=== TASK STATEMENT ===
If an entry holds a picture, skip the picture but copy everything else exactly.

══ SUPPLIED DATA

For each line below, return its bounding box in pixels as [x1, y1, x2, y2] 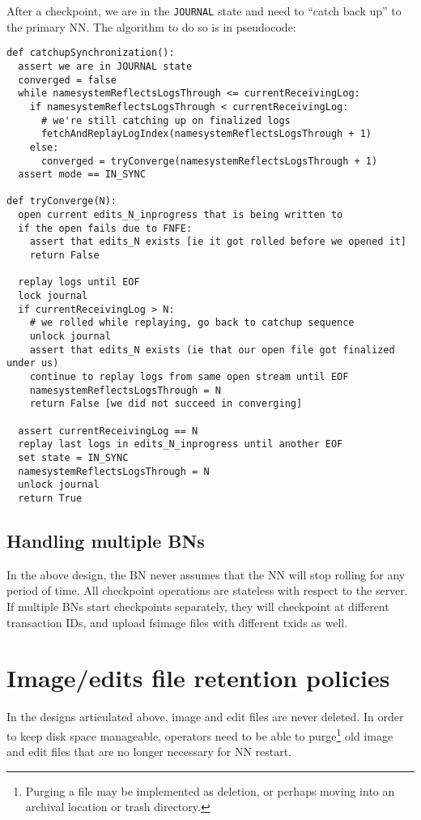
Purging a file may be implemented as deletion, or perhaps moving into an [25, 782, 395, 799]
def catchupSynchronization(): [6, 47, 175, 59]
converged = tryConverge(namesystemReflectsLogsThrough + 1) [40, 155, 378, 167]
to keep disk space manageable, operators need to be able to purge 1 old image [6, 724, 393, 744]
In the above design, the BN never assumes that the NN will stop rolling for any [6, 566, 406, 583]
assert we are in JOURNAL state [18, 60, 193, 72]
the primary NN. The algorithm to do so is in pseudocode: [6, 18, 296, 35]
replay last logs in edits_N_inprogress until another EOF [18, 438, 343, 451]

════

=== WORKED SOLUTION ===
For each line below, return its bounding box in pixels as [x1, y1, x2, y2] 
Purging a file may be implemented as deletion, or perhaps moving into an [25, 782, 395, 799]
def catchupSynchronization(): [6, 47, 175, 59]
converged = tryConverge(namesystemReflectsLogsThrough + 1) [40, 155, 378, 167]
to keep disk space manageable, operators need to be able to purge 1 old image [6, 724, 393, 744]
In the above design, the BN never assumes that the NN will stop rolling for any [6, 566, 406, 583]
assert we are in JOURNAL state [18, 60, 193, 72]
the primary NN. The algorithm to do so is in pseudocode: [6, 18, 296, 35]
replay last logs in edits_N_inprogress until another EOF [18, 438, 343, 451]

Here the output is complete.